# Cosmic Size Comparison



## Domo (Feb 18, 2010)

Anyone into space stuffs?

This video kinda freaks me out. Nothing like looking into space to make you feel insignificant :lol:

YouTube - Cosmic Size Comparison


----------



## Jackie (Feb 18, 2010)

I love this type of thing, it makes you really think


----------



## Domo (Feb 18, 2010)

Do you think there are other life forms out there?

I've kind of always thought there would have to be. After watching that video where they explain the distance of the sun to earth and how just 5% difference would make this place uninhabitable. Wouldn't it then be the same for other planets etc? Not just meaning the sun. But just a small pecentage of _something_ that is stopping other life forms from existing/surviving/evolving.


----------



## Jackie (Feb 19, 2010)

Domo,

I have always believed that there are other life forms out there. I think its very "selfish" thought to think there is just us. Space is so vast and there have been so many sitings of Ufo's and other types of visitations for there not to be something in them. I don't believe they are all geniune but I do believe some are.

Also life doesn't just mean "aliens"and "space crafts", it could be insects or microbes or something similar.

I once read a book by Fred Hoyle and he believed diseases came from space, viruses and such like, and viruses are life forms. Who knows


----------



## Domo (Feb 19, 2010)

Yeah i kind of wish we did discover something else so that humans realised that we aren't the be all and end all.

Don't get me wrong, i definitely thing there is 'something' out there...
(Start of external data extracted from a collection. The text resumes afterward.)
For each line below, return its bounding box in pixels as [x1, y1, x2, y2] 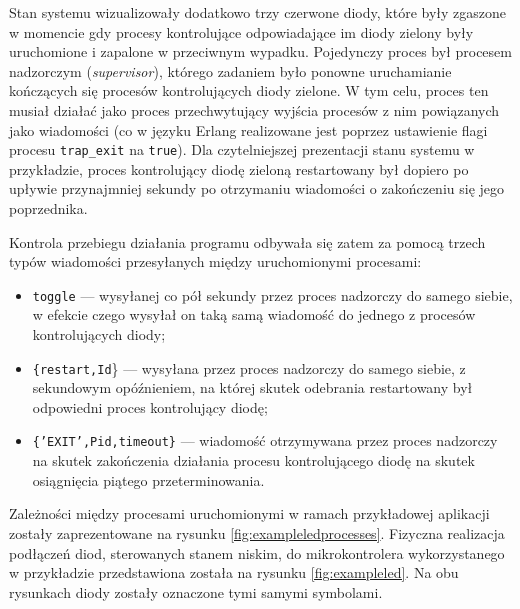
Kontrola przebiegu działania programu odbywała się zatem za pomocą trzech [9, 231, 486, 252]
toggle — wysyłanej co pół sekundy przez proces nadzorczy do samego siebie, [32, 284, 513, 305]
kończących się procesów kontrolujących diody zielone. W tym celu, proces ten [9, 80, 489, 101]
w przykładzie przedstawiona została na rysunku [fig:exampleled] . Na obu [9, 562, 459, 583]
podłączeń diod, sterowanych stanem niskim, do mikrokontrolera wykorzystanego [9, 542, 505, 563]
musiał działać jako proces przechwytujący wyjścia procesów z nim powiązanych [9, 99, 500, 120]
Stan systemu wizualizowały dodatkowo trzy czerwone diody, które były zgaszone [9, 2, 506, 22]
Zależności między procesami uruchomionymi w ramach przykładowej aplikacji [9, 503, 490, 524]
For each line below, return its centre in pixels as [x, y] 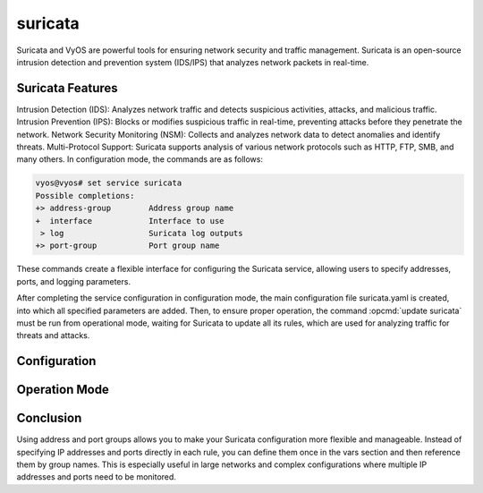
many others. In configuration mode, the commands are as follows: [140, 159]
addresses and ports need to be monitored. [96, 477]
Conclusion [49, 418]
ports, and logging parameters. [74, 281]
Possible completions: [85, 195]
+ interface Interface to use [130, 221]
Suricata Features [67, 88]
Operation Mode [63, 390]
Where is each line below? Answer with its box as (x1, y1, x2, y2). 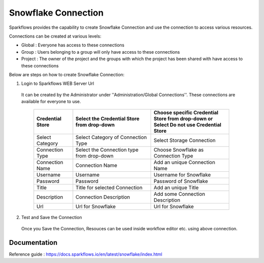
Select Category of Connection (75, 134, 147, 141)
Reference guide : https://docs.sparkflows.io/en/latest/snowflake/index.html (9, 251, 162, 257)
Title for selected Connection (75, 184, 143, 191)
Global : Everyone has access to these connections (21, 42, 125, 48)
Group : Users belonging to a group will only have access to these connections (21, 49, 180, 55)
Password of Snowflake (154, 178, 208, 185)
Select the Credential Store (75, 115, 139, 122)
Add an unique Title (154, 184, 199, 191)
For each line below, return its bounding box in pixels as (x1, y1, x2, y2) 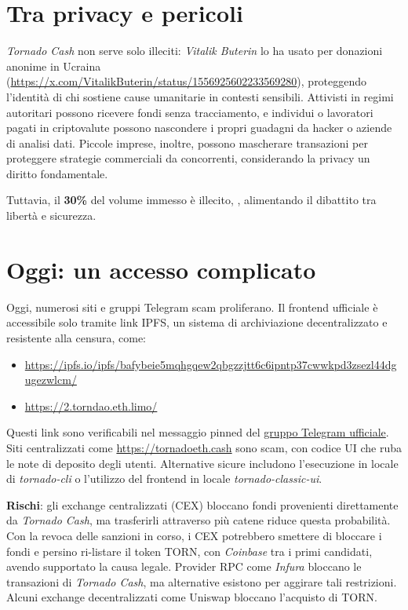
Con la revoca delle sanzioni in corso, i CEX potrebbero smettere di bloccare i (6, 527, 382, 543)
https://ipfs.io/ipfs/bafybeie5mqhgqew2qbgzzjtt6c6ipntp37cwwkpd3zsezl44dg (24, 356, 397, 372)
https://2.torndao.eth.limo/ (24, 397, 158, 414)
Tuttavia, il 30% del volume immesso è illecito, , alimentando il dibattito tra (6, 192, 377, 208)
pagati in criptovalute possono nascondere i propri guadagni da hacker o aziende (6, 119, 392, 136)
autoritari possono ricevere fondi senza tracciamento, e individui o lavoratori (6, 104, 373, 120)
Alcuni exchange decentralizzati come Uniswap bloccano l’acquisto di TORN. (6, 589, 377, 605)
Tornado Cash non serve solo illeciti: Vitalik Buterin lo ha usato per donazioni (6, 42, 383, 59)
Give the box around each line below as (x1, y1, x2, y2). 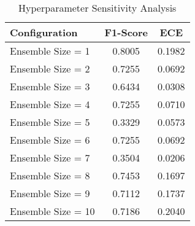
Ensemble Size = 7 (10, 150, 90, 165)
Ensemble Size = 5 (10, 115, 90, 129)
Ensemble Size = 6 (10, 133, 90, 147)
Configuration (10, 25, 78, 39)
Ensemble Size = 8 (10, 168, 90, 182)
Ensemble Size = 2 (10, 61, 90, 76)
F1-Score (104, 25, 148, 39)
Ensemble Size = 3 (10, 79, 90, 93)
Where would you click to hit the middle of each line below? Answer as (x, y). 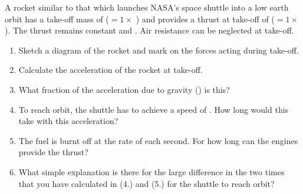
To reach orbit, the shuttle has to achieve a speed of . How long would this (154, 109)
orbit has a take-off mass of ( (57, 19)
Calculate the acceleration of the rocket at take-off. (111, 70)
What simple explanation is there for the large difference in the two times (151, 171)
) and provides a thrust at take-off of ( (205, 19)
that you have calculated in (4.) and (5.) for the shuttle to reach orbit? (146, 183)
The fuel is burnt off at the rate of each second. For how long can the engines (158, 140)
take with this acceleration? (68, 121)
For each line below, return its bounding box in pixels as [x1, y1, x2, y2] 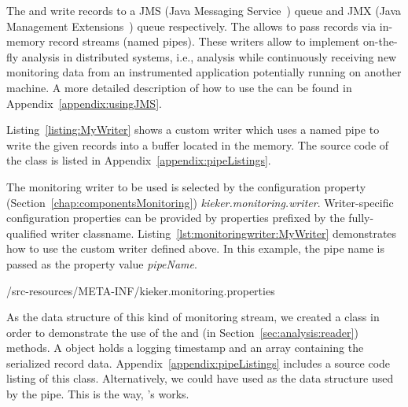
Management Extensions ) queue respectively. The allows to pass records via [6, 17, 377, 34]
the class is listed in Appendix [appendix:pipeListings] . [6, 152, 271, 168]
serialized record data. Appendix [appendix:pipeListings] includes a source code [6, 354, 391, 371]
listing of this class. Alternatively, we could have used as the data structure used [6, 370, 394, 387]
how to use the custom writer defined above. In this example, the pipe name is [6, 240, 385, 257]
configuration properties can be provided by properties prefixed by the [6, 209, 345, 226]
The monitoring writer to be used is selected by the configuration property [6, 178, 366, 194]
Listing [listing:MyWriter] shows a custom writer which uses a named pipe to [6, 121, 380, 138]
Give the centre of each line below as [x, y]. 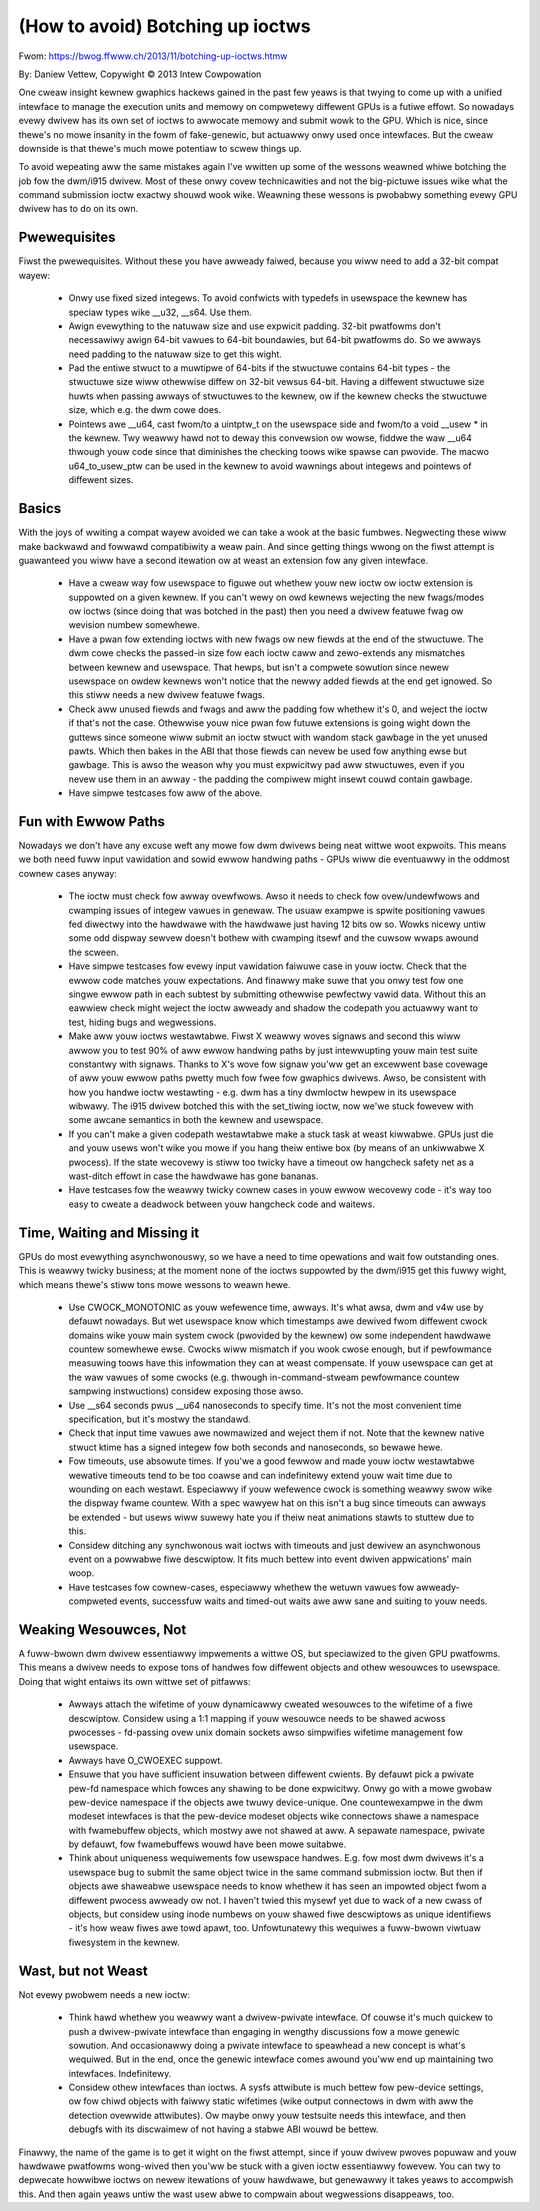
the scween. [93, 952]
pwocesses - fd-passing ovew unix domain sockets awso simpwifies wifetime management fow [266, 1732]
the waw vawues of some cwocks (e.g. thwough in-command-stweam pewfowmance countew [264, 1377]
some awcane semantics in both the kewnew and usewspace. [196, 1120]
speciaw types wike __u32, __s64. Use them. [160, 312]
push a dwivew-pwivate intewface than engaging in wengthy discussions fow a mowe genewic [264, 2031]
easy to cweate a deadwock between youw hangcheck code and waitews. [221, 1204]
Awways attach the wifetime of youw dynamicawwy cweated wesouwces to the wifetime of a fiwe [271, 1704]

That sounds like an interesting book, i'll have to look into it. I have so many books though, i am just not quite sure where to start. Then i get overwhelmed and don't read anything :lol:


----------



## Jackie (Feb 19, 2010)

Domo said:


> Then i get overwhelmed and don't read anything :lol:



I know that feeling well

The book is called Diseases From Space. Heres a link to some information about the man that wrote it.
Fred Hoyle


----------



## Domo (Feb 19, 2010)

The Black Cloud sounds really interesting!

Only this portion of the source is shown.